Some observations to reproduce the failure:

Basically, one thread tries to close the DocumentsWriterDeleteQueue, but other threads still try to call getNextSequenceNumber. Here is the happens-before order:

t0: flushControl.obtainAndLock();
t3-t9: flushControl.obtainAndLock();
t0: deleteQueue.advanceQueue(maxNumPendingOps); // maxNumPendingOps = 7
// Here delete queue is updated but not assigned to DocumentWriter.deletetQueue
t3-t9: getNextSequenceNumber()
t1: perThreadPool.getAndLock(); // returns the stale deleteQueue from `freeList`
t1: getNextSequenceNumber()
t2: perThreadPool.getAndLock(); // returns the stale deleteQueue from `freeList`
t2: getNextSequenceNumber()
t0: close // assertion error

Version and environment details

Commit: 33a4c1d8ef999902dacedde9c7f04a3c7e2e78c9 Java version: openjdk 21.0.3 2024-04-16

aoli-al commented 1 month ago

Hi @jpountz and @benwtrent, I saw your previous discussion about the test failure #13127 . Do you think this patch will help you to replay the failure? Also, let me know if you have any questions

benwtrent commented 1 month ago

This is indeed interesting @aoli-al I will have to dig deeper to see. This part of the codebase is...opaque to say the least :/

benwtrent commented 1 month ago

I dug a little bit into this.
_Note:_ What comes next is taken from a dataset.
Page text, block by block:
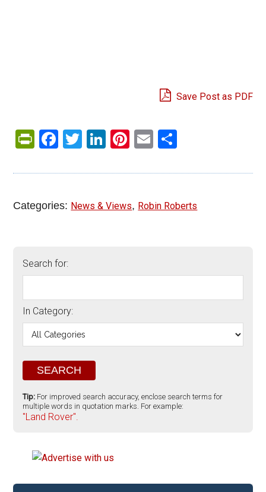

I tried protecting by putting synchronized on getNextSequenceNumber that didn't work.

I tried putting synchronize on the DW when it flushes all threads and calls close on the DWDQ, that didn't work.

This is exceptionally tricky because the danged deleteQueue is passed around to many different classes and accessed through many different paths. Its not well encapsulated at all :(

aoli-al commented 1 month ago

Thanks for confirming this! Yes, I found the bug extremely tricky to trigger while trying to reproduce.

Making DocumentsWriterFlushControl:obtainAndLock synchronized will make the exception disappear. But I don't know if this will introduce any deadlock to any other tests.